Boone knew what Archie said was true. Even through his drink-fogged brain, the one fact stood out in bright relief—he was going crazy. He had seen Johnny Garrison, commander of the dome, watching him. And Doc Steele. Doc was the psychologist, and when Doc started watching one it was time to pull up and try to straighten oneself out. For Doc’s word was law. It had to be law.

A knock sounded on the door and Boone called out an invitation. Doc Steele strode in.

“Good morning, Boone,” he said. “Hello, Archie.”

Archie’s voice, mechanical and toneless, returned the greeting.

“Have a drink,” said Boone.

Doc shook his head, took a cigar from his pocket and with a knife cut it neatly in two. One half he stuck back in his pocket, the other half in his mouth.

“Don’t you ever light those things?” demanded Boone irritably.

“Nope,” Doc replied cheerfully. “Always dry-smoke them.”

He said to Archie: “How are you today, Archie?”

Despite its mechanical whir, Archie’s reply sounded almost querulous: “Why do you always ask me that, doctor? You know there’s nothing wrong with me. There never could be. I’m always all right.”

Doc chuckled. “I seem to keep forgetting about you. Wish the human race was like that. Then there wouldn’t be any need for chaps like me.”

“I’m glad you came,” Archie grated. “I like to talk to you. You never make me feel you’re trying to find out something.”

“He says that to get my goat,” snapped Boone.

“I wouldn’t let him do it,” Doc declared. To Archie he said: “I suppose it does get tiresome after a hundred years or so. But it doesn’t seem to have done much good. No one seems to have found out much about you.”

He swiveled the cigar across his face. “Maybe they tried too hard.”

“That,” said Archie, “might be true. You remind me of Masterson. You’re different from the ones who come out to watch me now.”

“You don’t like them?” Doc winked at Boone and Boone glowered back.

“Why should I like them?” asked Archie. “They regard me as a freak, a curiosity, something to be observed, an assignment to be done. Masterson thought of me as life, as a fellow entity. And so do you.”

“Why, bless my soul,” said Doc, “and so I do.”

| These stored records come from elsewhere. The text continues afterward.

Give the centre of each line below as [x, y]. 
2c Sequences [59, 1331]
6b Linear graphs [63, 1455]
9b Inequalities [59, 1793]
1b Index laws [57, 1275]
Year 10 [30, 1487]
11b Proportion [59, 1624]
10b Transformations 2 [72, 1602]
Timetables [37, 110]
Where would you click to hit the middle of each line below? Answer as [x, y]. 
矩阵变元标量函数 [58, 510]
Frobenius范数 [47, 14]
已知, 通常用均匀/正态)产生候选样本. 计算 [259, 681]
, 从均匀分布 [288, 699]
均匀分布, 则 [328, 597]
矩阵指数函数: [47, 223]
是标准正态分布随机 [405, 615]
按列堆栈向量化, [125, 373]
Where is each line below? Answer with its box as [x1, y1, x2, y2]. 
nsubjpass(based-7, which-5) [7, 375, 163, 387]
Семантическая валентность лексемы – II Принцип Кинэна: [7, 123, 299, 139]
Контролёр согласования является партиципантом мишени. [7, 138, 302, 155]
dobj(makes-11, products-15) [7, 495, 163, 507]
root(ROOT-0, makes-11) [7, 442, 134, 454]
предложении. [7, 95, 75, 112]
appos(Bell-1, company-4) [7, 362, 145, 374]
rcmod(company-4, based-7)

“You don’t catch me pitying you,” Doc declared. “Sometimes I catch myself wishing I were you. I suspect I might enjoy your kind of philosophy.”

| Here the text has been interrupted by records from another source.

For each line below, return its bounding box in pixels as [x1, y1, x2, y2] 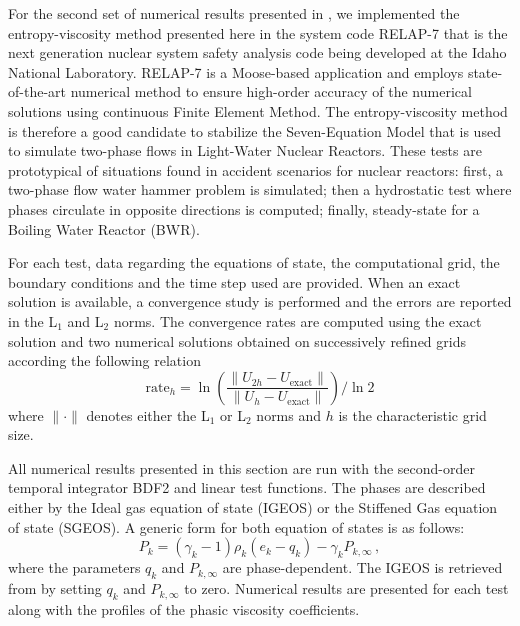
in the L [8, 310, 58, 331]
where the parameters [8, 557, 141, 578]
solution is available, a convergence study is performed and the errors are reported [8, 291, 512, 312]
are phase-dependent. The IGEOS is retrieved [222, 557, 503, 578]
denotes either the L [86, 404, 210, 425]
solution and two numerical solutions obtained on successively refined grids [8, 330, 466, 351]
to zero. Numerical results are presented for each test [184, 578, 509, 599]
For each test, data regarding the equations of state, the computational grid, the [8, 252, 500, 273]
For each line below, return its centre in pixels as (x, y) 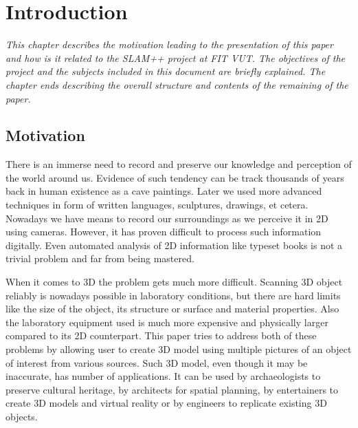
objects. (22, 416)
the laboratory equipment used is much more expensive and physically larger (167, 322)
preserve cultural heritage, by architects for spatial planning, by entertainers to (172, 389)
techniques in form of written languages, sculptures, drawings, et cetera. (157, 205)
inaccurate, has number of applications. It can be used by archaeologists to (163, 376)
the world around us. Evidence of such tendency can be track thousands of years (175, 177)
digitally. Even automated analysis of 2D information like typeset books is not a (174, 245)
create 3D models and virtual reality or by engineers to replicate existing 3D (166, 403)

“The human race,” protested Archie, “couldn’t understand my philosophy. I doubt if I could explain it to them. The language doesn’t have the words. Just as I had a hard time understanding a lot of your Terrestrial philosophy and economics. I’ve studied your history and your economics and your political science. I’ve kept up with your current events. And sometimes, many times, it doesn’t make sense to me. Sometimes I think it’s stupid, but I try to tell myself that it may be because I don’t understand. I miss something, perhaps. Some vital quirk of mind, some underlying factor.”

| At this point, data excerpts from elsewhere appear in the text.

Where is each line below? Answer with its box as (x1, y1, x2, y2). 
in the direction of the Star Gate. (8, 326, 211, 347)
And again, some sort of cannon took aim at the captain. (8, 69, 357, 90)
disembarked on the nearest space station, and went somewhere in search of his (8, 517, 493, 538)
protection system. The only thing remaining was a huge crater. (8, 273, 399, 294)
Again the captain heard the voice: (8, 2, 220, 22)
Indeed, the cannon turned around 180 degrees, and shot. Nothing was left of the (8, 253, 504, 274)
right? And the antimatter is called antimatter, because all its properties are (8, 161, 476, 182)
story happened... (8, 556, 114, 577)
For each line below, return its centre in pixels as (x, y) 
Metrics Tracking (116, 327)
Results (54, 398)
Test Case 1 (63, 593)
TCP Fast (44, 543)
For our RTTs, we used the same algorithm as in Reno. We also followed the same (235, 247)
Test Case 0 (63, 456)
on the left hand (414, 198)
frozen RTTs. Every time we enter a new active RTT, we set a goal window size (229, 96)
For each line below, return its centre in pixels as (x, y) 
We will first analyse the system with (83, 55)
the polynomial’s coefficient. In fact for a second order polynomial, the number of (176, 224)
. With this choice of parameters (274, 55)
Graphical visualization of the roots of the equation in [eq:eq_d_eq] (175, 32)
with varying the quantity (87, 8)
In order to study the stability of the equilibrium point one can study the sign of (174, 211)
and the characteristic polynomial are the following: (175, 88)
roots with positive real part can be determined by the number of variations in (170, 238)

Doc sobered. “I don’t think you miss much, Archie. A lot of the things we do are stupid, even by our own standards. We lack foresight so often.”

Doc lifted his eyes to the large oil portrait that hung on the wall above Boone’s desk, and he had quite forgotten Boone. From the portrait, kindly gray eyes smiled out of the face. The brows were furrowed, the wavy white hair looked like a silver crown.